Children and teens are particularly vulnerable to green tobacco sickness due to their smaller body size. The illness often causes weakness, headache, dizziness and vomiting, and can require emergency medical treatment.
The Labor Department had proposed updating the Fair Labor Standards Act of 1938 in 2011 to strengthen child labor laws and ban children from working with tobacco.
The Act set a minimum work age of 16 for most occupations, but exempted minors who work in the agriculture industry.
The new regulations would have prohibited “the employment of young hired farm workers in tobacco production and curing in order to prevent occupational illness due to green tobacco sickness.” They also would have prohibited those under the age of 16 from operating heavy machinery, working with pesticides, and working in dangerous locations.
The Labor Department said it proposed the new regulations because of studies showing that children were significantly more likely to be killed while performing agricultural work than while working in all other industries combined.
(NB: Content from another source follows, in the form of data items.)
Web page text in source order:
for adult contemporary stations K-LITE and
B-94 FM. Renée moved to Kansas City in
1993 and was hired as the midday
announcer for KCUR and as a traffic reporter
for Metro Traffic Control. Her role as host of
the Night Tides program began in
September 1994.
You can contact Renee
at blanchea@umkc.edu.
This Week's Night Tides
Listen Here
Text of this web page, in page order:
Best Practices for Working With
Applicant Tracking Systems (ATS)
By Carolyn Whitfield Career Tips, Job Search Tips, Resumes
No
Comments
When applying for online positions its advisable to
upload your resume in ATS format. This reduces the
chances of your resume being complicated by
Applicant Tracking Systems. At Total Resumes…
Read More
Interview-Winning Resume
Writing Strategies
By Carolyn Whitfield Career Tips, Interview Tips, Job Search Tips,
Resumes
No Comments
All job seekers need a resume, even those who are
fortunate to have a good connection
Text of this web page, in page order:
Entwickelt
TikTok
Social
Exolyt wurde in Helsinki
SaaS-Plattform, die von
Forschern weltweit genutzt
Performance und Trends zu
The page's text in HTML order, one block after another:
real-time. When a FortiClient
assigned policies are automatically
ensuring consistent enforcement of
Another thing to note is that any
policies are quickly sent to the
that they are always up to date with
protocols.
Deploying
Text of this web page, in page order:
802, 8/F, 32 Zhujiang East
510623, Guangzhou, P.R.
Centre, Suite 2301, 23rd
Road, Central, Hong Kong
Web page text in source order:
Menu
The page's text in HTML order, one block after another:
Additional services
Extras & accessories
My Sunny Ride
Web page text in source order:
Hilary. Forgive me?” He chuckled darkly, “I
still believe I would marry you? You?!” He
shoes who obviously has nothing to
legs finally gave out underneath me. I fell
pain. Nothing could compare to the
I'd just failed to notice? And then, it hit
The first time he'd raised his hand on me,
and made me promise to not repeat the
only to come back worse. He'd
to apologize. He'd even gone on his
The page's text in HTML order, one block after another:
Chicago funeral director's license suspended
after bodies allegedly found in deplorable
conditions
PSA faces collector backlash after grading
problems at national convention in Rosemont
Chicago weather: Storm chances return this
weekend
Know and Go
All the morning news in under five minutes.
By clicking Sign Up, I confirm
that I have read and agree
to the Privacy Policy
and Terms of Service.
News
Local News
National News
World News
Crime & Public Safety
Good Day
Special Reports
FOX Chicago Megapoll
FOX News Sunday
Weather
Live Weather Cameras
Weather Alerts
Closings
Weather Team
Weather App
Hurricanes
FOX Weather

But the proposed changes were shelved in 2012 due to pressure from the American Farm Bureau and members of Congress.
“In withdrawing these badly needed safety rules, the Obama Administration yielded to industry lobbyists, but this new information about exposure to tobacco raises new warning flags,” Greenberg said. “The Nation’s reporting makes it clear that the US government has a responsibility to protect 12-year-olds toiling in the fields. It must pick up the process it started and protect child workers from the known dangers of tobacco harvesting.”